The California Department of Education's Hillary McLean says although officials are upset about the cuts, at this point they're just relieved funds will start flowing again. 
"At the end of the day we're happy the budget deal is done and we look forward to a productive year and hopefully a better day for education funding in the future," McLean says.
Without a budget in place, the Department of Education hasn't been able to finance some programs like state funded child care, McLean adds. Those payments should soon be able to resume. 


Unlike education funding, the current budget proposal is kind---comparatively--- to health care spending.
After reviewing this year's health and human services budget, patient and consumer advocates brought up two points. First, that the proposed budget could have been a lot worse. And secondly, they all expressed fear of the dreaded blue pencil.

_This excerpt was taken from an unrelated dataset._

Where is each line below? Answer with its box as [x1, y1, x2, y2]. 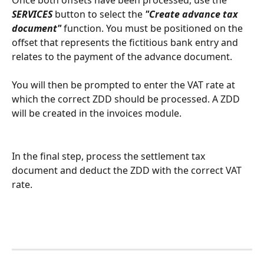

"We are concerned that the Governor could make additional cuts using his blue pencil authority," says Anthony Wright, the head of Sacramento based Health Access.
As Carmela Castellano Garcia of the California Primary Care Association notes, Governor Schwarzenegger has been known to use his blue pencil authority with gusto.
"Last year, the Governor blue penciled at least thirty million dollars in community clinic funding. So in one fell swoop, we lost thirty million dollars in funding during a time when the need for services by the uninsured in our state was growing at a tremendous pace," Castellano Garcia says.
And Rusty Selix, who heads Mental Health America California, says he hoped the Democrats worked out a deal with the Governor to keep the blue pencil out of the process.
"We're hoping there's an agreement on the total size of the budget. And that there's an agreement there won't be any major surprises," Selix says. 
As it is, the current budget proposal would mean in home support services will lose 300 million dollars. That equals about a half hour of work per day per employee. Medi-Cal will see 200 million in cuts, those will happen by shifting seniors and the disabled to managed style care. 
Those budget lines receive federal matching dollars, and those funds helped balance this budget. Wright says that means it's unlikely they will get the blue pencil treatment.